/ 13 July 2007

Green fever in Sierra Leone

The electoral campaign started ahead of schedule in Sierra Leone. It was due to start last week Tuesday, but by last Saturday the ruling Sierra Leone Peoples Party (SLPP) was already holding rallies all over the capital, Freetown.

Saturday was the last day for political parties to register for the August presidential elections. The SLPP was the last party to register and party members took their time making their way to the headquarters of the National Electoral Commission in a noisy cavalcade to sign the documents and have the official photo of their candidate, Solomon Berewa — or Solo B, as he likes to be known — taken for the ballot papers.

I was there. A friend who organises elections the way some people plan vacations had asked me the previous day if I wanted to experience something out of the ordinary. Being in Sierra Leone is already out of the ordinary for me; however, I saw no reason to put any limits on my sojourn and agreed quite happily to witness a little bit of West African history in the making.

It is rainy season in Sierra Leone. Asking if it will rain in the rainy season is a bit like asking if it will get cold in Moscow in winter. I was told to bring an umbrella with me. I did and I’m pleased I did. Apart from green T-shirts, green palm leaves, green hats and green skirts, all the SLPP supporters carried green umbrellas to the commission. They needed them. But the rain didn’t dampen their spirits. The ruling party holds most of the cards and is confident of victory.

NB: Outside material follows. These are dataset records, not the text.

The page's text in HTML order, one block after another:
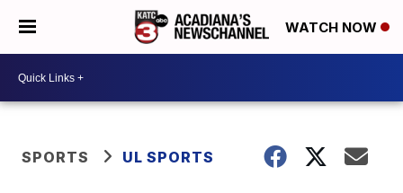
WATCH NOW
SPORTS UL SPORTS
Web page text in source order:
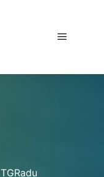
TGRadu
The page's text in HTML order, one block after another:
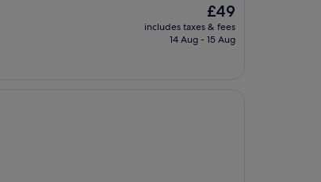
The
price
is
£49
includes taxes & fees
14 Aug - 15 Aug
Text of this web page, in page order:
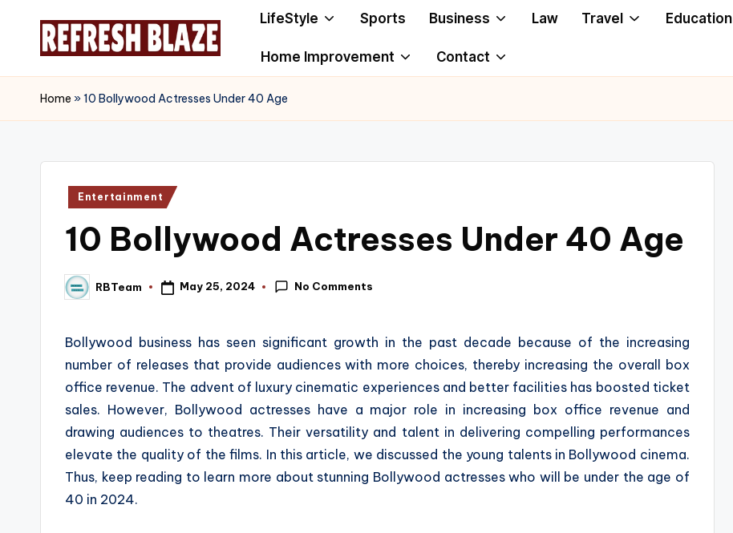
R
e
r
Online
Magazine
LifeStyle Sports Business Law Travel Education
Home Improvement Contact
Home »10 Bollywood Actresses Under 40 Age
Posted
Entertainment
10 Bollywood Actresses Under 40 Age
Posted
by
RBTeam May 25, 2024 No Comments
Bollywood business has seen significant growth in the past decade because of the increasing
number of releases that provide audiences with more choices, thereby increasing the overall box
office revenue. The advent of luxury cinematic experiences and better facilities has boosted ticket
sales. However, Bollywood actresses have a major role in increasing box office revenue and
drawing audiences to theatres. Their versatility and talent in delivering compelling performances
elevate the quality of the films. In this article, we discussed the young talents in Bollywood cinema.
Thus, keep reading to learn more about stunning Bollywood actresses who will be under the age of
40 in 2024.
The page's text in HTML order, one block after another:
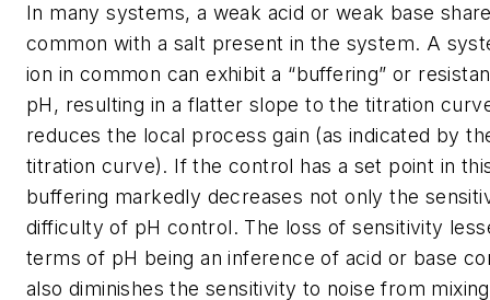
In many systems, a weak acid or weak base
common with a salt present in the system. A
ion in common can exhibit a “buffering” or
pH, resulting in a flatter slope to the titration
reduces the local process gain (as indicated by
titration curve). If the control has a set point in
buffering markedly decreases not only the
difficulty of pH control. The loss of sensitivity
terms of pH being an inference of acid or base
also diminishes the sensitivity to noise from
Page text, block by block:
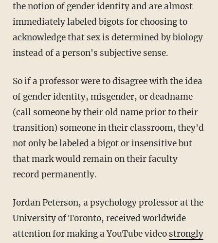
the notion of gender identity and are almost
immediately labeled bigots for choosing to
acknowledge that sex is determined by biology
instead of a person's subjective sense.
So if a professor were to disagree with the idea
of gender identity, misgender, or deadname
(call someone by their old name prior to their
transition) someone in their classroom, they'd
not only be labeled a bigot or insensitive but
that mark would remain on their faculty
record permanently.
Jordan Peterson, a psychology professor at the
University of Toronto, received worldwide
attention for making a YouTube video strongly
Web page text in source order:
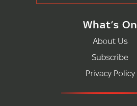
What’s On
About Us
Subscribe
Privacy Policy
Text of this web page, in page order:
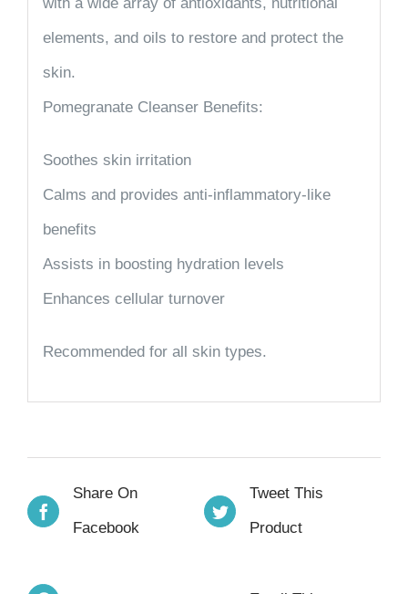
elements, and oils to restore and protect the
skin.
Pomegranate Cleanser Benefits:
Soothes skin irritation
Calms and provides anti-inflammatory-like
benefits
Assists in boosting hydration levels
Enhances cellular turnover
Recommended for all skin types.
Share On
Facebook
Tweet This
Product
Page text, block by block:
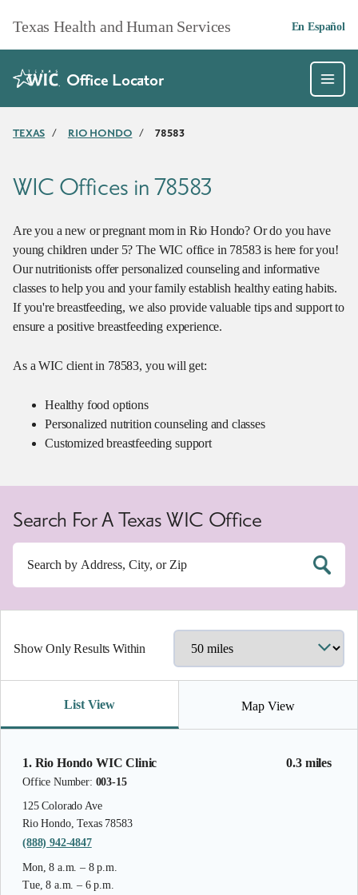
Texas Health and Human Services En Español
Office Locator
TEXAS / RIO HONDO / 78583
WIC Offices in 78583
Are you a new or pregnant mom in Rio Hondo? Or do you have
young children under 5? The WIC office in 78583 is here for you!
Our nutritionists offer personalized counseling and informative
classes to help you and your family establish healthy eating habits.
If you're breastfeeding, we also provide valuable tips and support to
ensure a positive breastfeeding experience.
As a WIC client in 78583, you will get:
Healthy food options
Personalized nutrition counseling and classes
Customized breastfeeding support
Search For A Texas WIC Office
0.3 miles
1. Rio Hondo WIC Clinic
Office Number: 003-15
125 Colorado Ave
Rio Hondo, Texas 78583
(888) 942-4847
Mon, 8 a.m. – 8 p.m.
Tue, 8 a.m. – 6 p.m.
Show Only Results Within
List View Map View
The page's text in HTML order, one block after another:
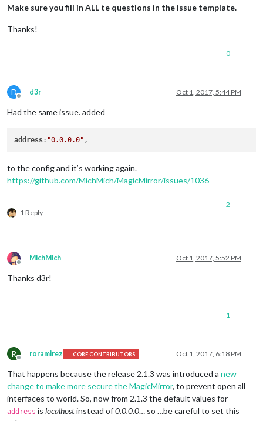
Make sure you fill in ALL te questions in the issue template.
Thanks!
0
D
Offline
d3r Oct 1, 2017, 5:44 PM
Had the same issue. added
address: "0.0.0.0"
to the config and it’s working again.
https://github.com/MichMich/MagicMirror/issues/1036
1 Reply
2
Offline
MichMich Oct 1, 2017, 5:52 PM
Thanks d3r!
1
R
Offline
roramirez CORE CONTRIBUTORS Oct 1, 2017, 6:18 PM
That happens because the release 2.1.3 was introduced a new
change to make more secure the MagicMirror, to prevent open all
interfaces to world. So, now from 2.1.3 the default values for
address is localhostinstead of0.0.0.0… so …be careful to set this

I can’t say whether they’ll win but they are certainly making it difficult for anybody else to take over the top office. Journalists questioning the good intentions of the president get summoned to the Attorney General or end up in prison. Opposition party supporters trying their hand at a little pre-election campaign rallying get arrested. And the SLPP holds beach parties.

Sunday is beach day in Freetown. The city is on the beach, but the best beaches are out of town. It takes 90 minutes to drive the 15km to the beach and the road makes access to the most remote part of the Wild Coast look like a drive down the N1. I couldn’t help wondering if road works were on the list of campaign promises. What I didn’t expect to see at the end of that road was, for the second time in two days, Solo B.

The Green Machine was in full swing on the beach, with posters and beer and dancing and music turned up to speaker-cracking volume. I didn’t stay long enough to find out if there would be any questions about the state of the roads. In any case, the crowd didn’t appear to be one that would give Solo B a hard time.

Sierra Leone is still enjoying a honeymoon of peace following one of the world’s most vicious civil wars. Almost everywhere I look there are young people who are missing limbs, a brutal reminder of the terror campaign run by the deceased leader of the Revolutionary United Front, Foday Sankoh, and masterminded to a large extent by deposed Liberian president Charles Taylor.

Sierra Leoneans listen closely to their radios every day for updates on Taylor’s trial in The Hague. Local news bulletins tell me what colour suit and tie he’s been wearing this week and how he has successfully argued to receive more than the monthly $45 000 he gets to conduct his defence. He said that wasn’t enough. Most people in Sierra Leone don’t even make a dollar a day.

I watched Blood Diamond on a plane flying over somewhere in Africa a couple of months ago. It’s only now that I remember it was set in Sierra Leone. Oddly enough, the subject of diamonds hasn’t come up at all this week. Election fever is everywhere, tempered only by the Charles Taylor show. I’ve seen enough elections to know that whether they’re flawed or not they have to happen. The National Electoral Commission is certain to complain, correctly, about the flouting of the rules of engagement, which I have seen with my own eyes.

But the show must go on. A step backwards is too horrific to contemplate in this tortured country. Sierra Leone needs a serious helping hand and that help is only likely to materialise after the last ballots have been counted and the new president has been sworn in, no matter what the colour of his umbrella.